Question

Phosphoric acid H3PO4 is manufactured by treating mineral phosphates with concentrated sulfuric acid H2SO4. A typical phosphate mineral, Ca5(PO4)3F, reacts with sulfuric acid as shown by the equation:

Ca5(PO4)3F + 5H2SO4  3H3PO4 + 5CaSO4·2H2O + HF
If 5.00 tons of this mineral is treated with 6.00 tons of sulfuric acid to produce 2.70 tons of

phosphoric acid, what is the percent yield of phosphoric acid?

Answer 1

Ca5(PO4)3F + 5H2SO4 +2H2O ========= 3H3PO4 + 5CaSO4*2H2O + HF

The first thing to check is if the equation is balance, and it is. You have 5 atoms of Ca on each side, 3 atoms of P in each side, 1 atom of F in each side, 5 atoms of S in each side, 34 atoms of O in each side, 14 atoms of H in each side.

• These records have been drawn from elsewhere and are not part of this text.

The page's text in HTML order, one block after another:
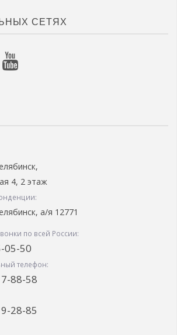
СЕТЯХ
4, 2 этаж
а/я 12771
по всей России:
05-50
телефон:
88-58
28-85
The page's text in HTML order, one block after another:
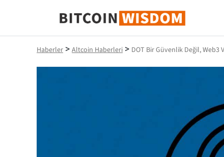
Bitcoin Bilgeliği
Haberler > Altcoin Haberleri > DOT Bir Güvenlik Değil, Web3
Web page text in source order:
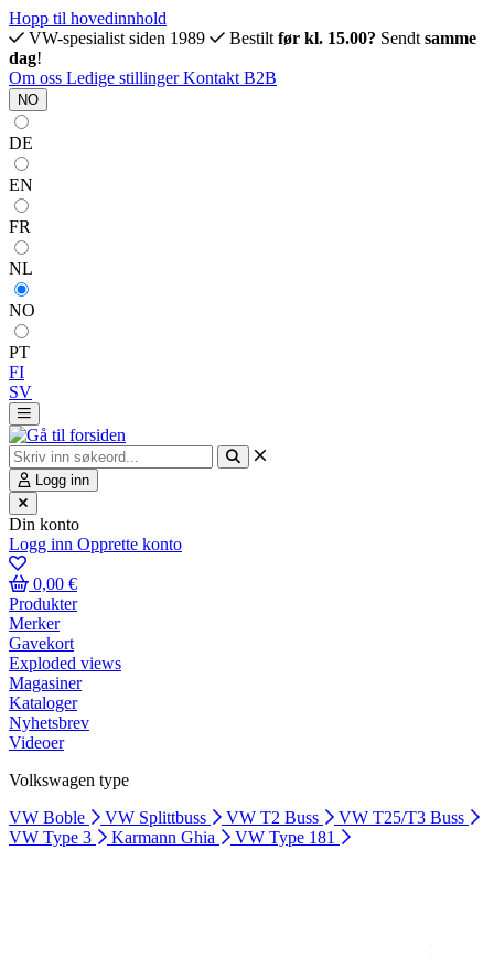
Hopp til hovedinnhold
VW-spesialist siden 1989
Bestilt før kl. 15.00? Sendt samme
dag!
Om oss Ledige stillingerKontakt B2B
NO
DE
EN
FR
NL
NO
PT
FI
SV
Logg inn
Din konto
Logg inn Opprette konto
0,00 €
Produkter
Merker
Gavekort
Exploded views
Magasiner
Kataloger
Nyhetsbrev
Videoer
Volkswagen type
VW Boble
VW Splittbuss VW T2 Buss
VW T25/T3 Buss
VW Type 3
Karmann Ghia VW Type 181
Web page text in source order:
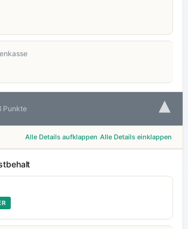
Punkte ▾
Alle Details aufklappen Alle Details einklappen
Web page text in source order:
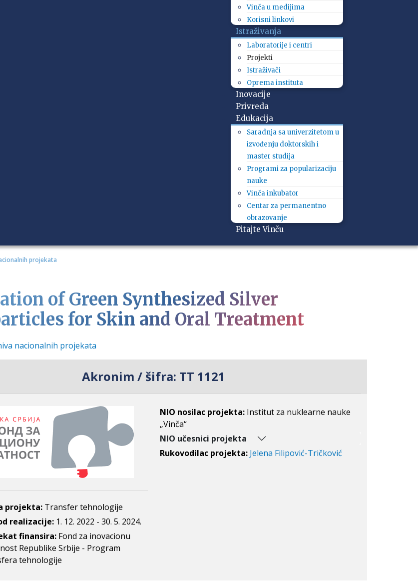
Vinča u medijima
Korisni linkovi
Istraživanja
Laboratorije i centri
Projekti
Istraživači
Oprema instituta
Inovacije
Privreda
Edukacija
Saradnja sa univerzitetom u
izvođenju doktorskih i
master studija
Programi za popularizaciju
nauke
Vinča inkubator
Centar za permanentno
obrazovanje
Pitajte Vinču
projekata
of Green Synthesized Silver
for Skin and Oral Treatment
nacionalnih projekata
Akronim / šifra: TT 1121
projekta: Transfer tehnologije
realizacije: 1. 12. 2022 - 30. 5. 2024.
finansira: Fond za inovacionu
Republike Srbije - Program
tehnologije
NIO nosilac projekta: Institut za nuklearne nauke
„Vinča“
NIO učesnici projekta
Rukovodilac projekta: Jelena Filipović-Tričković
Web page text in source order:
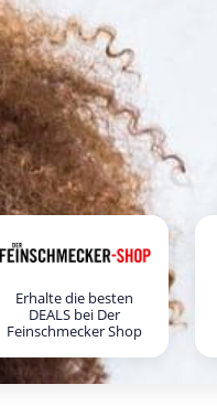
Erhalte die besten
DEALS bei Der
Feinschmecker Shop
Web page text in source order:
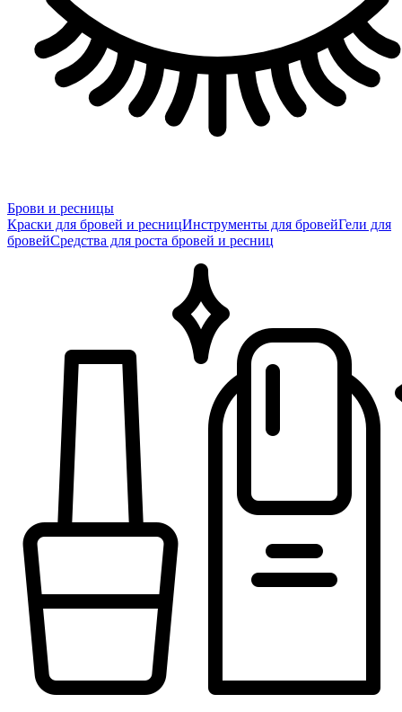
Брови и ресницы
Краски для бровей и ресницИнструменты для бровейГели для
бровейСредства для роста бровей и ресниц
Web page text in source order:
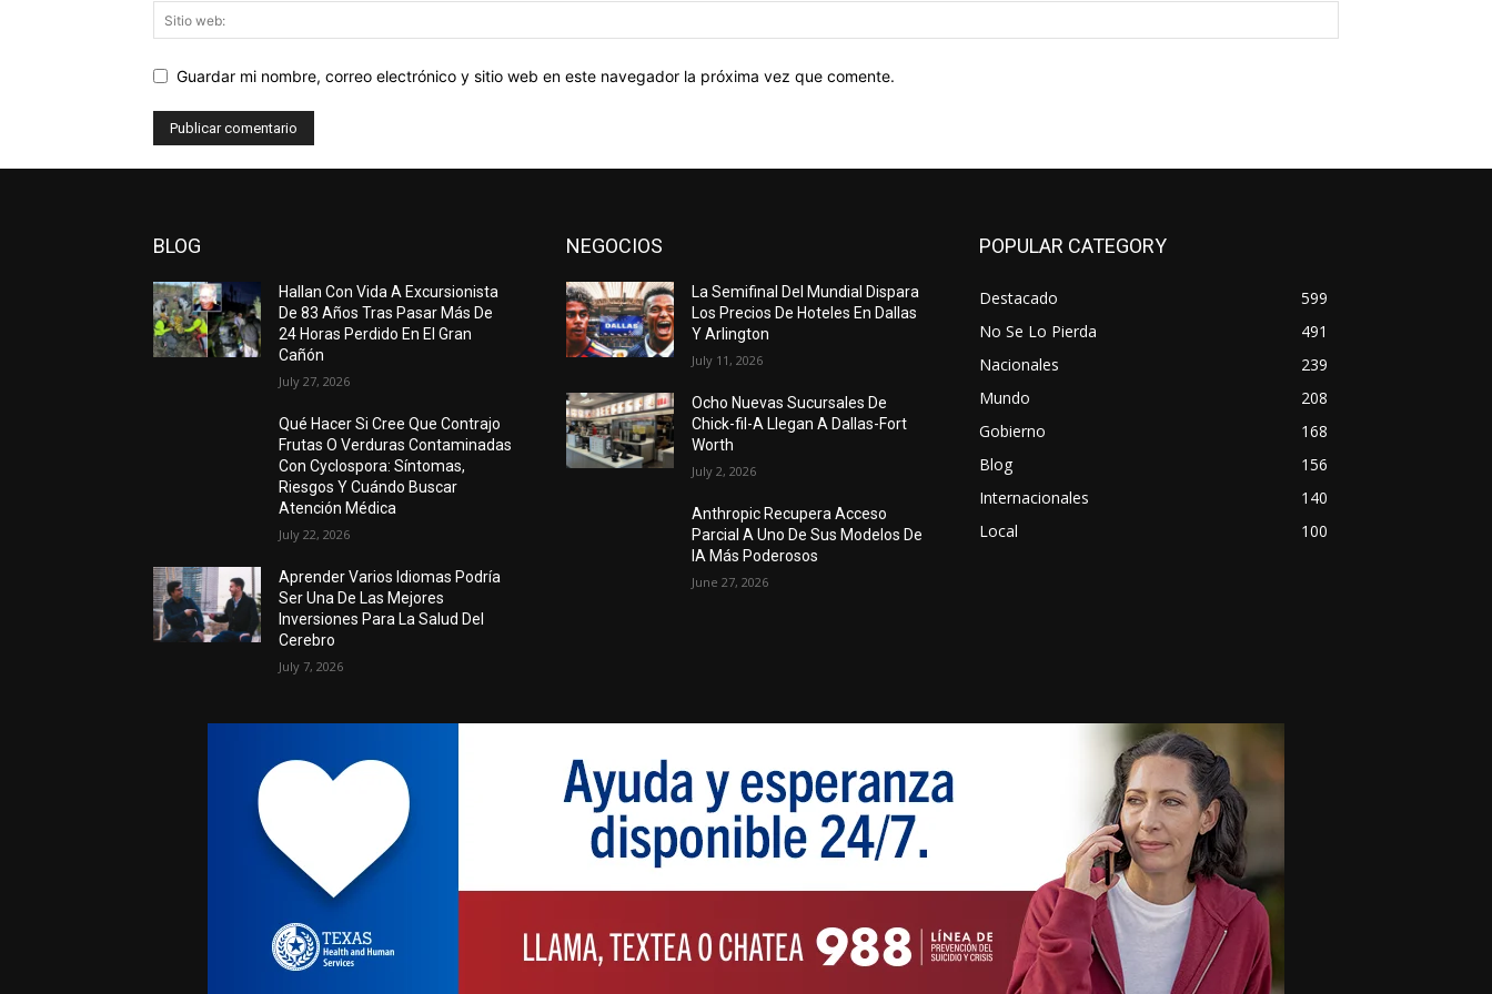
Guardar mi nombre, correo electrónico y sitio web en este navegador la próxima vez que comente.
BLOG
Hallan Con Vida A Excursionista
De 83 Años Tras Pasar Más De
24 Horas Perdido En El Gran
Cañón
July 27, 2026
Qué Hacer Si Cree Que Contrajo
Frutas O Verduras Contaminadas
Con Cyclospora: Síntomas,
Riesgos Y Cuándo Buscar
Atención Médica
July 22, 2026
Aprender Varios Idiomas Podría
Ser Una De Las Mejores
Inversiones Para La Salud Del
Cerebro
July 7, 2026
NEGOCIOS
La Semifinal Del Mundial Dispara
Los Precios De Hoteles En Dallas
Y Arlington
July 11, 2026
Ocho Nuevas Sucursales De
Chick-fil-A Llegan A Dallas-Fort
Worth
July 2, 2026
Anthropic Recupera Acceso
Parcial A Uno De Sus Modelos De
IA Más Poderosos
June 27, 2026
POPULAR CATEGORY
Destacado
599
No Se Lo Pierda
491
Nacionales
239
Mundo
208
Gobierno
168
Blog
156
Internacionales
140
Local
100
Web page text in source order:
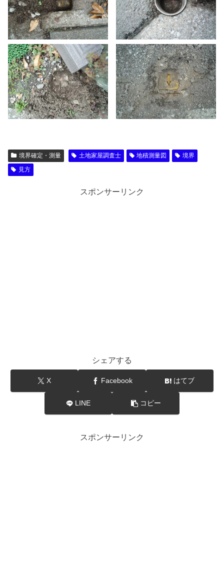
境界確定・測量 土地家屋調査士 地積測量図
境界
見方
スポンサーリンク
シェアする
X Facebook はてブ
LINE コピー
スポンサーリンク
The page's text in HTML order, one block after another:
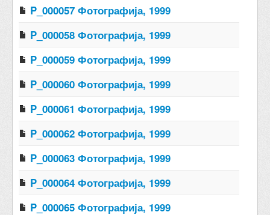
P_000057 Фотографија, 1999
P_000058 Фотографија, 1999
P_000059 Фотографија, 1999
P_000060 Фотографија, 1999
P_000061 Фотографија, 1999
P_000062 Фотографија, 1999
P_000063 Фотографија, 1999
P_000064 Фотографија, 1999
P_000065 Фотографија, 1999
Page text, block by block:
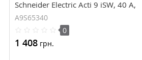
Schneider Electric Acti 9 iSW, 40 А,
3 полюса, 415В пер.тока
A9S65340
0
1 408грн.
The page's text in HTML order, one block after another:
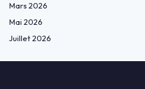
Mars 2026
Mai 2026
Juillet 2026
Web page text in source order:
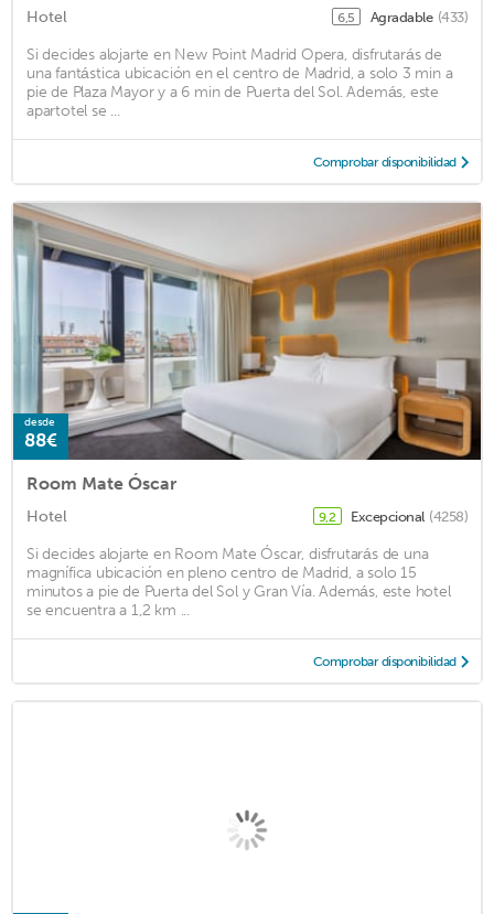
Hotel 6,5 Agradable (433)
Si decides alojarte en New Point Madrid Opera, disfrutarás de
una fantástica ubicación en el centro de Madrid, a solo 3 min a
pie de Plaza Mayor y a 6 min de Puerta del Sol. Además, este
apartotel se ...
Comprobar disponibilidad
desde
88€
Room Mate Óscar
Hotel 9,2 Excepcional (4258)
Si decides alojarte en Room Mate Óscar, disfrutarás de una
magnífica ubicación en pleno centro de Madrid, a solo 15
minutos a pie de Puerta del Sol y Gran Vía. Además, este hotel
se encuentra a 1,2 km ...
Comprobar disponibilidad
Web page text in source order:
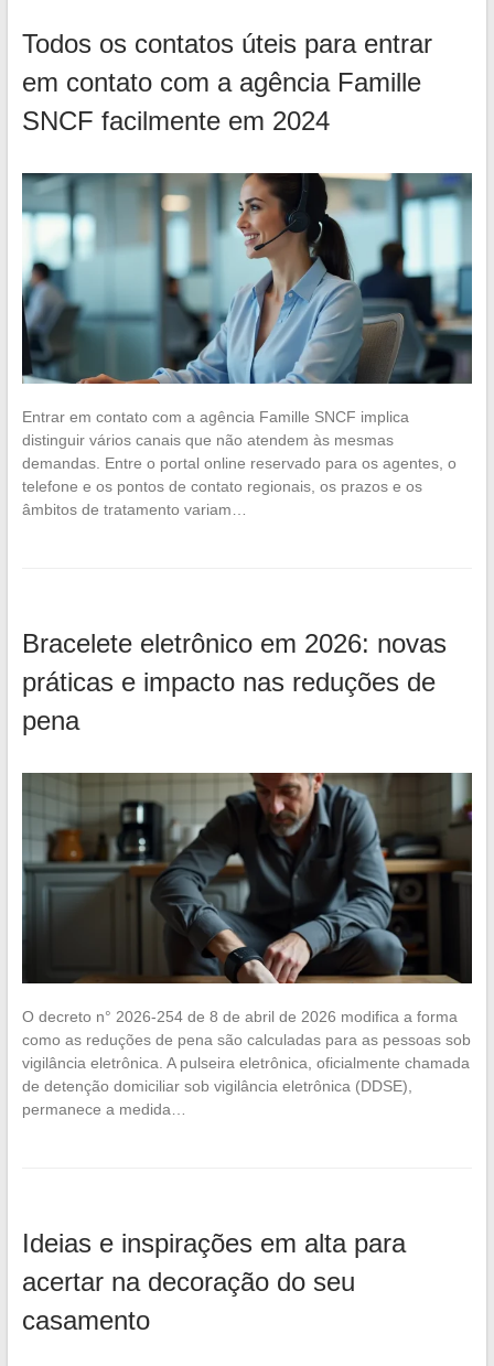
Todos os contatos úteis para entrar
em contato com a agência Famille
SNCF facilmente em 2024
Entrar em contato com a agência Famille SNCF implica
distinguir vários canais que não atendem às mesmas
demandas. Entre o portal online reservado para os agentes, o
telefone e os pontos de contato regionais, os prazos e os
âmbitos de tratamento variam…
Bracelete eletrônico em 2026: novas
práticas e impacto nas reduções de
pena
O decreto n° 2026-254 de 8 de abril de 2026 modifica a forma
como as reduções de pena são calculadas para as pessoas sob
vigilância eletrônica. A pulseira eletrônica, oficialmente chamada
de detenção domiciliar sob vigilância eletrônica (DDSE),
permanece a medida…
Ideias e inspirações em alta para
acertar na decoração do seu
casamento
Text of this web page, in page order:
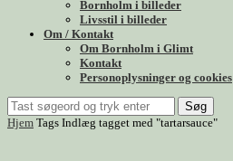
Bornholm i billeder
Livsstil i billeder
Om / Kontakt
Om Bornholm i Glimt
Kontakt
Personoplysninger og cookies
Søg
Hjem Tags Indlæg tagget med "tartarsauce"
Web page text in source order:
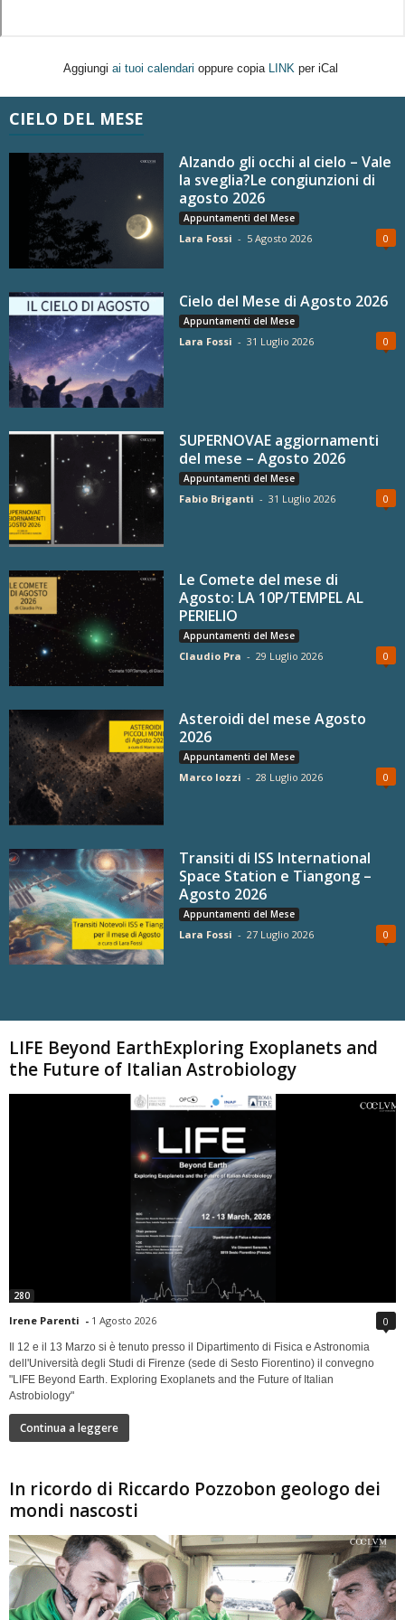
Aggiungi ai tuoi calendari oppure copia LINK per iCal
CIELO DEL MESE
Alzando gli occhi al cielo – Vale
la sveglia?Le congiunzioni di
agosto 2026
Appuntamenti del Mese
Lara Fossi - 5 Agosto 2026 0
Cielo del Mese di Agosto 2026
Appuntamenti del Mese
Lara Fossi - 31 Luglio 2026 0
SUPERNOVAE aggiornamenti
del mese – Agosto 2026
Appuntamenti del Mese
Fabio Briganti - 31 Luglio 2026 0
Le Comete del mese di
Agosto: LA 10P/TEMPEL AL
PERIELIO
Appuntamenti del Mese
Claudio Pra - 29 Luglio 2026 0
Asteroidi del mese Agosto
2026
Appuntamenti del Mese
Marco Iozzi - 28 Luglio 2026 0
Transiti di ISS International
Space Station e Tiangong –
Agosto 2026
Appuntamenti del Mese
Lara Fossi - 27 Luglio 2026 0
LIFE Beyond EarthExploring Exoplanets and
the Future of Italian Astrobiology
280
Irene Parenti - 1 Agosto 2026 0
Il 12 e il 13 Marzo si è tenuto presso il Dipartimento di Fisica e Astronomia
dell'Università degli Studi di Firenze (sede di Sesto Fiorentino) il convegno
"LIFE Beyond Earth. Exploring Exoplanets and the Future of Italian
Astrobiology"
Continua a leggere
In ricordo di Riccardo Pozzobon geologo dei
mondi nascosti
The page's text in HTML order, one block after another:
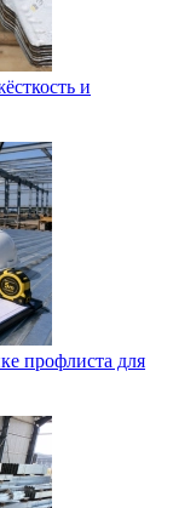
и
профлиста для
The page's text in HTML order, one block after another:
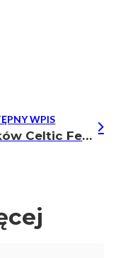
WPIS
Kraków Celtic Festival – celtyckie rytmy w sercu Krakowa
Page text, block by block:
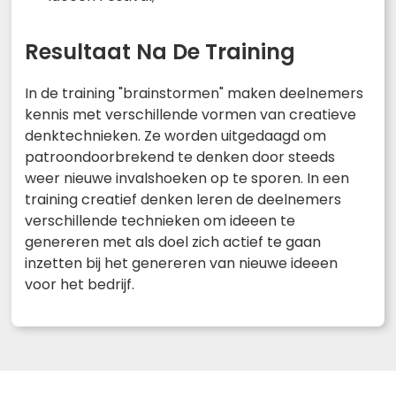
Resultaat Na De Training
In de training "brainstormen" maken deelnemers
kennis met verschillende vormen van creatieve
denktechnieken. Ze worden uitgedaagd om
patroondoorbrekend te denken door steeds
weer nieuwe invalshoeken op te sporen. In een
training creatief denken leren de deelnemers
verschillende technieken om ideeen te
genereren met als doel zich actief te gaan
inzetten bij het genereren van nieuwe ideeen
voor het bedrijf.
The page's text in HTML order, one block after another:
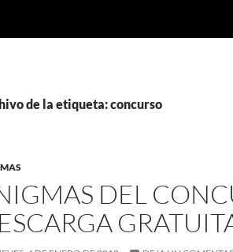
de la etiqueta: concurso
DEL
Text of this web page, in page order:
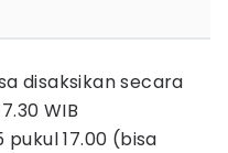
disaksikan secara
WIB
pukul 17.00 (bisa
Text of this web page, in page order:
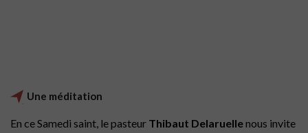
Une méditation
En ce Samedi saint, le pasteur Thibaut Delaruellenous invite
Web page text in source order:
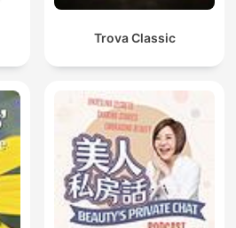
Trova Classic

Inicially we have 5.00tons of Ca5(PO4)3F and we have to change it to mole so we can stablish a relation throught the stequiometrics factors. The way we do the cahnge is with the molecular weight of the cmpound. So we have to change each value of the reactants from tns of grams to mole.

The Molecular weight can be calculate by adding the atomic weight of each atom involving in the compound. For example:

MW: Ca5(PO4)3F= Ca: 5* 40,1g/mol = 200,5g/mol

P: 3 * 31g/mol = 93 g/mol

O: 12 * 16g/mol = 192g/mol

F: 1 * 19g/ml = 19g/mol

MW :Ca5(PO4)3F= 504,5g/mol

Now we calculate with the same procedure the molecular weight of H2SO4, MW= 98g/mol

Now the tons that the problem gave us inicially we make 3 rule

1 mol of Ca5(PO4)3F -----weights-----------504,5g

X ------------------------------------------------------5000000g

X= 9910mol of Ca5(PO4)3F

We do the same with the H2SO4

1mol of H2SO4 -------------weights-------98g

X-------------------------------------------------- 6000000g

X=61224 mole of H2SO4

Now that we have amount of each reactant in moles we stablish the realtion with the stechiometric values from the equation that we had balance before.

1 mole of Ca5(PO4)3F ----- reacts----------- 5 mole of H2SO4

9910mole of Ca5(PO4)3F ---------------------- X

X= 49550 mole of H2SO4

So 9910 mole of Ca5(PO4)3F will react completly with 49550 mole of H2SO4, and so we have an excess of H2SO4 because we calculate that we inicially added 61224mole, so the limitant reactant is the Ca5(PO4)3F because it will ran out first and the the reaction will stop.

Now that we know that Ca5(PO4)3F is the limitant reactant we calculate hw much of the phosphoric acid will form with that value.

1 mol of Ca5(PO4)3F ------------produces ------------- 3mole of H3PO4

9910 mol of Ca5(PO4)3F ------------------------------- X

X= 29730 mol of H3PO4

MW: H3PO4= 98g/mol

1mol of H3PO4 --------weight----------- 98g

29739mol H3PO4 ----------------------X

X= 2913504 g H3PO4

1ton ----------- 1000000g

X --------------- 2913504g

X= 2,91tons

%= 2,70tons /2,91tons *100 = 92,78%

So the percent yild of phosporic acid its 92,78%.